Hunt pled no contest to two misdemeanor charges of battery, two counts of interference with child custody and one count of contributing to the dependency of a child.
A charge of transmitting materials contributing to the dependency of a child was dropped.
Hunt appeared in court wearing a black blazer over her orange jail-issued jumpsuit and quietly responded to Judge Pegg’s questions with “Yes, sir” or “No, sir.” She made no other comments in court.
“We are certainly glad it’s over,” said Attorney Charles Sullivan Jr., who represents the underage girlfriend’s family.

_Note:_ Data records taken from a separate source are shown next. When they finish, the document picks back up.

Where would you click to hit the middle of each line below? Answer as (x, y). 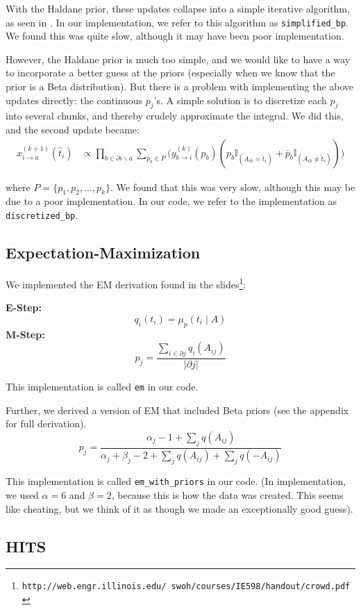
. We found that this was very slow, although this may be (233, 187)
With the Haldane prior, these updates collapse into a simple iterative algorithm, (178, 8)
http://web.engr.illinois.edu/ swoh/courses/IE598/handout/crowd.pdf (186, 587)
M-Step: (25, 334)
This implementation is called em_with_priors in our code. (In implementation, (176, 481)
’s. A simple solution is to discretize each (240, 100)
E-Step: (24, 307)
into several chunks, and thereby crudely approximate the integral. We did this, (175, 116)
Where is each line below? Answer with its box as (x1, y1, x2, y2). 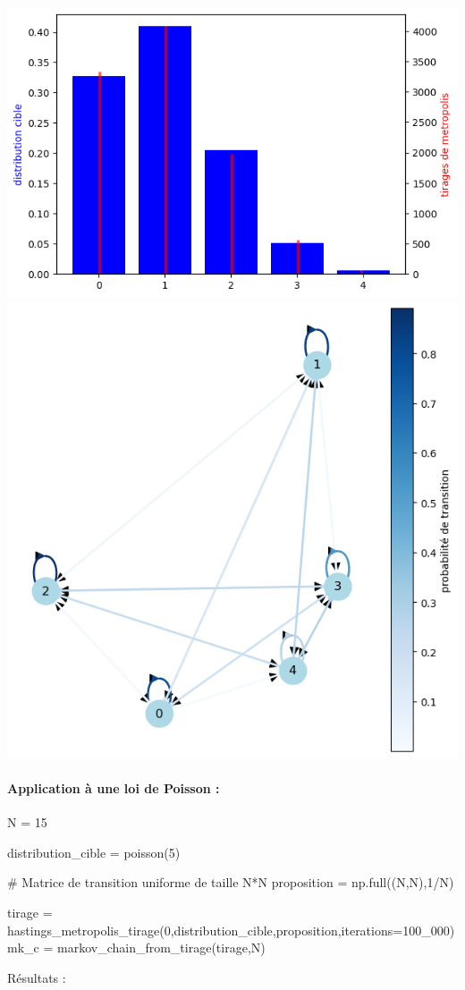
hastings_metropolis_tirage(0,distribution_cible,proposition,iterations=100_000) (7, 920, 455, 939)
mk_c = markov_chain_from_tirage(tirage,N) (7, 938, 266, 957)
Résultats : (7, 968, 66, 986)
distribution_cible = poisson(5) (7, 842, 181, 861)
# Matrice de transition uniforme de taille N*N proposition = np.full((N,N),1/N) (7, 873, 454, 892)
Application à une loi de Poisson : (7, 779, 220, 798)
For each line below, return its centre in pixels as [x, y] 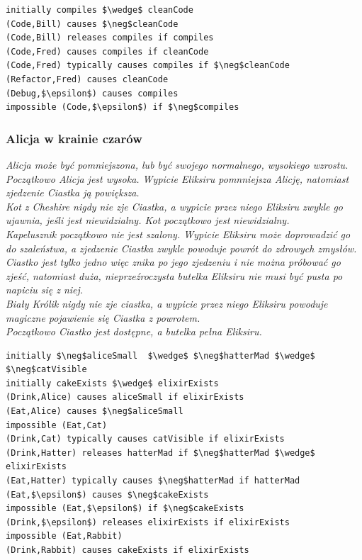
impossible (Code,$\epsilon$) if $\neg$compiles [123, 107]
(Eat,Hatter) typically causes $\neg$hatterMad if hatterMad [153, 481]
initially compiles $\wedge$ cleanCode [100, 10]
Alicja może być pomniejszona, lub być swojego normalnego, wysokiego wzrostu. [177, 164]
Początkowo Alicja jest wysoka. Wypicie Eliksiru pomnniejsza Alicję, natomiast [177, 178]
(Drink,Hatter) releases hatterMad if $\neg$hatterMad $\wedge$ [160, 453]
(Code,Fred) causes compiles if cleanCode [107, 51]
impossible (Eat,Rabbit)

When asked how the now-15-year-old is doing, her mother said, “She’s coping.”
“We’re thankful to reach a satisfactory and fair agreement,” Sullivan said, adding, “We think it’s fair. We think it’s appropriate. She (Hunt) can redeem herself.”
Hunt’s attorney, Graves, said outside the courtroom that she’d rather have gone to trial than accept the plea deal.
“I would have loved to have gone to trial and cleared a few things up,” Graves said, “but it was too big a risk.”
Hunt’s parents reacted to the latest developments outside the courtroom.
“I have so many emotions,” Hunt’s mother, Kelley Hunt Smith, said. “This was Kate’s decision…I support her.”
Smith said she didn’t necessarily agree with the plea deal but could understand her daughter’s desire to move on.
Her step-father, Charles Smith, said the hardest part of the entire ordeal has been “losing our daughter. Our daughter is sitting in jail.”
He said the plea deal was the lesser of two evils.
“She’s just a kid,” Smith said.
Hunt’s mom contends that her daughter never should have been arrested to begin with given that “they’re kids.”
“I understand the law,” she said, but there was no malice, no intent, no manipulation on her daughter’s part.
“They made bad choices together,” Hunt Smith said her daughter and the underage girl.
She said she plans to fight the Florida law that, she says, is antiquated – a law that allows for those 18 and older to be arrested for having sexual relations with minors. She said the law was meant to save children from adult predators – not from high school relationships.
“You might as well turn high schools into prisons,” she said.